No matter how sophisticated a fluid analyzer system may be, it will be ineffective if a sample flow fails to reach the analyzer sensor or if the sample is contaminated or stale. Failing to monitor fluid flow to the analyzer may result in unsaleable product or environmental harm. The costs of analyzer failure are potentially huge in terms of lost production, damage to equipment, regulatory fines, liability and more. This article gives guidelines for choosing a flow monitoring system.
Gas chromatographs (GCs), mass spectrometers, optical spectrometers and photometers are a few examples of analyzer technologies applied in process plants where assurance of sample flow is required. It is an accepted industry best practice that sampling systems have some type of flow monitor to assure valid samples.
While there are a number of fluid flow monitoring technologies on the market, immersible thermal dispersion technology combined with packaging and sensor designs optimized for sampling systems has emerged as the new best-in-class technology. Thermal dispersion mass flow sensors have proven themselves for decades as extremely reliable in other demanding process and plant applications.
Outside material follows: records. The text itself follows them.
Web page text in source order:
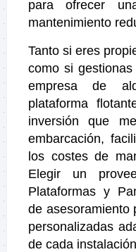
para ofrecer
mantenimiento
Tanto si eres
como si
empresa de
plataforma
inversión que
embarcación,
los costes de
Elegir un
Plataformas y
de asesoramiento
personalizadas
de cada
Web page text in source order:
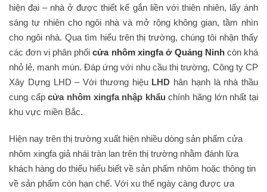
hiện đại – nhà ở được thiết kế gắn liền với thiên nhiên, lấy ánh
sáng tự nhiên cho ngôi nhà và mở rộng không gian, tầm nhìn
cho ngôi nhà. Qua tìm hiểu trên thị trường, chúng tôi nhận thấy
các đơn vị phân phốicửa nhôm xingfa ở Quảng Ninhcòn khá
nhỏ lẻ, manh mún. Đáp ứng với nhu cầu thị trường, Công ty CP
Xây Dựng LHD – Với thương hiệu LHD hân hạnh là nhà thầu
cung cấpcửa nhôm xingfa nhập khẩu chính hãng lớn nhất tại
khu vực miền Bắc.
Hiện nay trên thị trường xuất hiện nhiều dòng sản phẩm cửa
nhôm xingfa giả nhái tràn lan trên thị trường nhằm đánh lừa
khách hàng do thiếu hiểu biết về sản phẩm nhôm hoặc thông tin
về sản phẩm còn hạn chế. Với xu thế ngày càng được ưa
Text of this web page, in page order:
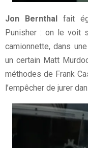
Jon Bernthal fait
Punisher : on le voit
camionnette, dans
un certain Matt
méthodes de Frank
l’empêcher de jurer
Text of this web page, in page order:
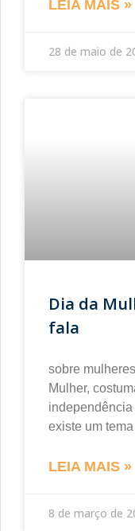
LEIA MAIS »
28 de maio de
Dia da
fala
sobre
Mulher,
existe um
LEIA MAIS »
8 de março de

The trend to mount the sample handling system at the process has greatly enhanced process efficiency. More and more systems now provide analysis of the process in real time, making the integrity of the readings that much more important to the process success. The ideal flow monitor should provide the form, fit and functions that will accommodate these new-generation analyzer systems as well as traditional legacy and hybrid designs.
Standards for Sampling Interfaces
Depending on the analyzer type, sampling fluid is often transported in tubing with a diameter of 1/8–1/2 inch. Most systems typically draw small samples in 1/4-inch tubes. Also growing in popularity are systems based on the industry standard SP76 manifold. SP76 is an ANSI/ISA standard approved in 2002 which has been adopted by major chemical and refining companies worldwide.
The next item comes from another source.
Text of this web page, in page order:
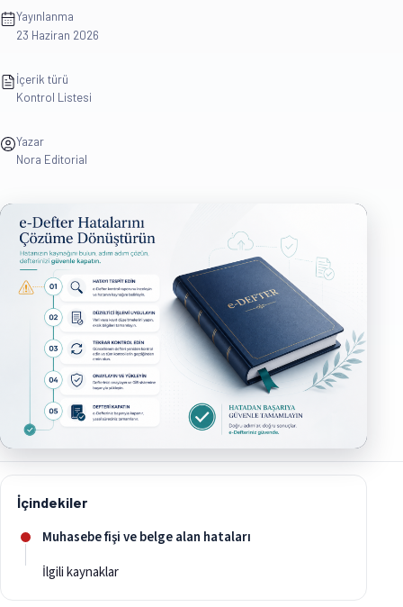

Leading the way for the SP76 standard is the New Sampling/Sensor Initiative (NeSSI) organization, which originated in 1999 at the Center for Process Analytical Chemistry (CPAC). Other organizations that have embraced NeSSI/SP76 include the International Forum for Process Analytical Chemistry (IFPAC) and the Federation of Analytical Chemistry and Spectroscopy Societies (FACSS).
Each block of a typical SP76 train measures 1.5×1.5 inch square and provides a convenient plug-and-play modular surface mount interface for sampling system components. Beyond the SP76 manifold itself, the NeSSI group has defined progressive levels of sophistication — known as Generations I, II, and III respectively — which provide for digital bus communications, hazardous location approval types and the Sensor Actuator Manager (SAM).